For the last wo weeks we have been learning how to find AM signals, and then demodulate and decimate them down to a baseband signal you could listen to. For AM simply taking the absolute value of the complex signal detects the envelope, and gives you the audio waveform.

This week we will look at narrowband FM (NBFM). Finding the signals and the initial demodulation and decimation process are the same as for AM. The difference lies in how you detect the message in the FM signal. We will implement a simple method for this, and listen to narrowband FM traffic on the amateur radio VHF band.

Aims of the Lab

The goal of this lab is to learn how to detect messages in narrowband FM signals.

Narrowband FM Signals

Narrowband FM is commonly used in Amateur Radio in the 144--148 MHz VHF band and the 420--450 MHz UHF band, where the bandwidth required for the FM signal is acceptable. It was also commonly used for Police, Fire, and Emergency Services, but these have mostly gone to digital systems that we will talk about later. You can also find a number of Stanford groups that use narrowband FM, such as Athletics and RDE.

We'll start with the VHF Amateur Radio band. The following file is a capture of 2.4 MHz of the RF spectrum centered at 145 MHz.

vh1_tn1.mat

vh1_tn2.mat

vh1_tn3.mat

The upper end (well actually, most) of the VHF amateur band is allocated to FM repeaters. These are moderately powerful radios (50W) located in high places that listen on one frequency and transmit on another. In the VHF band this offset is +/- 600 kHz, which is far enough apart to allow the repeater to listen and transmit at the same time. The offset is +/- 5 MHz in the UHF band, where more spectrum is available.

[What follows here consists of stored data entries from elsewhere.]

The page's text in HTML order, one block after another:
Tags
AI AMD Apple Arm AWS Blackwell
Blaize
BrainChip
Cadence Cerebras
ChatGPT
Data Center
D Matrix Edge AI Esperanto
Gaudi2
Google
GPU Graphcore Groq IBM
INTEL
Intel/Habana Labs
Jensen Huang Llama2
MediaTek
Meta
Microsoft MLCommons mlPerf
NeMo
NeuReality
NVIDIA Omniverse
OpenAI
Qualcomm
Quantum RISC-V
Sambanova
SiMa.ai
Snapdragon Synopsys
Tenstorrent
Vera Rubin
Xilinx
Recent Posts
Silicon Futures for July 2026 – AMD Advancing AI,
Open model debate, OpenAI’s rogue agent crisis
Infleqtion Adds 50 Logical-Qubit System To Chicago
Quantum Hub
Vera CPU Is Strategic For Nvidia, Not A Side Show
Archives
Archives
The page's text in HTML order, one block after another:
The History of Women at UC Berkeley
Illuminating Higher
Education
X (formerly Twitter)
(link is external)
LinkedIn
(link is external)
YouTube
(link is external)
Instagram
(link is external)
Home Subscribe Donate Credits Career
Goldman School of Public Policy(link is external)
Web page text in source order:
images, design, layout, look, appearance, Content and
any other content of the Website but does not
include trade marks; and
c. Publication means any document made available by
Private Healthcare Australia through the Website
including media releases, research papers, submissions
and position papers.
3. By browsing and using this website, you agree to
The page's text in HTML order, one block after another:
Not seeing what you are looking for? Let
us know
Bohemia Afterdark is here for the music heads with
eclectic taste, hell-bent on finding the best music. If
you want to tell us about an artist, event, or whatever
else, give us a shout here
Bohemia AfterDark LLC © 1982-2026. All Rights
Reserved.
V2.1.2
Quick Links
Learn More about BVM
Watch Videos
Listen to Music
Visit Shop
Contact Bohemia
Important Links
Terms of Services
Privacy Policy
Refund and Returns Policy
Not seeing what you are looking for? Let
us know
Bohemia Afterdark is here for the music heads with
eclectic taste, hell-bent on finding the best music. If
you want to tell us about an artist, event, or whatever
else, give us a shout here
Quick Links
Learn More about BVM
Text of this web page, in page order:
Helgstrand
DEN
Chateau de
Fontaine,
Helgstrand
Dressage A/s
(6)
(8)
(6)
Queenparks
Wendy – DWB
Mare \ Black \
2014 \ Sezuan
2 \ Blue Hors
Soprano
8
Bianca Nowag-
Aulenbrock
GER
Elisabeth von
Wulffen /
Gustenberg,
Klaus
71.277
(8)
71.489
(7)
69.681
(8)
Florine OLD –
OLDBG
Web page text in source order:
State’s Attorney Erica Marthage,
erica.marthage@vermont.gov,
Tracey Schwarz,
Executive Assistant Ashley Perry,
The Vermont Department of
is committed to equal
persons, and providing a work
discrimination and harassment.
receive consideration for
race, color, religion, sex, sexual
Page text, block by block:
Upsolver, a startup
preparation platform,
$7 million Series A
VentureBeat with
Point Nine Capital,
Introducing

Repeaters are important because radio communications in the VHF band (and above) are essentially limited to line of sight. This isn't very far when hills and buildings are in the way. However, repeaters are located in high places like the tops of mountains. If you and the person you want to communicate with can see the same repeater/mountain, you can talk to each other. This allows people in large areas to communicate.

One of the most active repeaters in the valley is N6NFI, operating at a transmit frequency of 145.230 MHz. This repeater is located right above Stanford on the south end of the hill with the Dish. If you walk the Dish path starting at Stanford Avenue, the N6NFI antenna is one of the antennas located on the left shortly after you reach the top of the hill. Someone is talking on this channel most of the day. The busiest time is from 9 AM to about 11 AM, when the "9 O'Clock Net" is happening. People call in to talk about all sorts of things, radio related and otherwise. If you want to get people going, call in and ask what "ground" really means!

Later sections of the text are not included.